Local RAG is a fully local AI-powered document processing and search system. A robust Retrieval-Augmented Generation application using Ollama local models and FAISS for efficient document processing and semantic search — designed for private enterprise data that never leaves the network.
Stack
Python, FastAPI, React.js, Ollama, FAISS, Sentence Transformers, LangChain-style retrieval, OCR.
Status
Active — work in progress. Functional end-to-end, with ongoing refinement of features and error handling.
Key features
- Multi-format document processing — PDF, DOCX, CSV, Excel, XML, and images.

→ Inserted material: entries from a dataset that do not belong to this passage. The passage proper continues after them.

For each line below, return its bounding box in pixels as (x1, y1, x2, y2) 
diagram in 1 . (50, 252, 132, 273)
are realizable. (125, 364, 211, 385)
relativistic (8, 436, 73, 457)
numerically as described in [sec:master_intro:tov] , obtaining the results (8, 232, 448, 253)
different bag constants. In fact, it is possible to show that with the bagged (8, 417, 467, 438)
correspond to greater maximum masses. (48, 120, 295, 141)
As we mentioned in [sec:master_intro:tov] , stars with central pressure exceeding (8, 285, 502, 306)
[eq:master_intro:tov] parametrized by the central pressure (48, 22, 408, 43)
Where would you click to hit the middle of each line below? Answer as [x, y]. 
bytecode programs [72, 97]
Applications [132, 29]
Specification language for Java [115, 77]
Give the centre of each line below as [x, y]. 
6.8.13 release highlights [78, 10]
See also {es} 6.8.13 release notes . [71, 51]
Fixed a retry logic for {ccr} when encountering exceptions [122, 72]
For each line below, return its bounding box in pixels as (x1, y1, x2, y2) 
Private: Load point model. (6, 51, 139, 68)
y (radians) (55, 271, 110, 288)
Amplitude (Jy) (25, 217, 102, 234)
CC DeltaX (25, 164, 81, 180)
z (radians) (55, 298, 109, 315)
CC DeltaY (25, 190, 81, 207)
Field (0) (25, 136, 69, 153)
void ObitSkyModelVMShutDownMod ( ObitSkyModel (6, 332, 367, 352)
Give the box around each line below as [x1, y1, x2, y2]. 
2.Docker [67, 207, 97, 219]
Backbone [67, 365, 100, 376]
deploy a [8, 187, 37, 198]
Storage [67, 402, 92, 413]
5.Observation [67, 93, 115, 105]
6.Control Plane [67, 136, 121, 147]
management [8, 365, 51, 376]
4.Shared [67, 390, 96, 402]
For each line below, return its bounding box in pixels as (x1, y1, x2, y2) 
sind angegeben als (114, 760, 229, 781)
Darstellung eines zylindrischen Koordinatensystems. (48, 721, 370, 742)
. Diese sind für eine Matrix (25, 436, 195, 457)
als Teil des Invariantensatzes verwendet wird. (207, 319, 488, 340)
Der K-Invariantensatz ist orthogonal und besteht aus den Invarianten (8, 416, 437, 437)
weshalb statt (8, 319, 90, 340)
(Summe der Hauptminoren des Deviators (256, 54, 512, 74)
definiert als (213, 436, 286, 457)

- Semantic search with content-type awareness — intelligent document understanding.
- Batch processing for large files and many documents at once.
- Rate limiting and error handling for reliable API performance.
- Automatic backup and recovery for data integrity.
- Query expansion and results reranking for better search relevance.
- Faceted search — filter and navigate results.
- OCR support for extracting text from images and PDFs.
- Progress tracking and webhook notifications for long-running tasks.
Architecture
A two-tier system: a Python FastAPI backend handling document ingestion, chunking, embeddings, FAISS vector storage, and LLM orchestration via Ollama; and a React.js frontend providing the chat interface, file upload, model selection, and search UX. All inference runs locally — no data is sent to external APIs.
The processing pipeline: document loader → chunker → local embedding model → FAISS vector store → retriever → local LLM via Ollama (for example, deepseek-r1:8b or phi4:14b).
System requirements
- OS: Windows 10/11, macOS, or Linux
- CPU: 4+ cores recommended
- RAM: Minimum 8GB, 16GB+ recommended for large documents
- Storage: 10GB+ free space for application and models
- GPU: Required, at least 4GB dedicated GPU RAM for model inference
Key learnings
- Local-first RAG is viable end-to-end with Ollama + FAISS — no cloud dependency required for private enterprise data.
- Content-type aware chunking and reranking matter more than embedding model choice for mixed document corpora.
- Batch processing and progress tracking are essential for usable enterprise workflows on large document sets.
Repository
GitHub repo: github.com/PowerAI-Labs/LocalRAG · Licensed under MIT.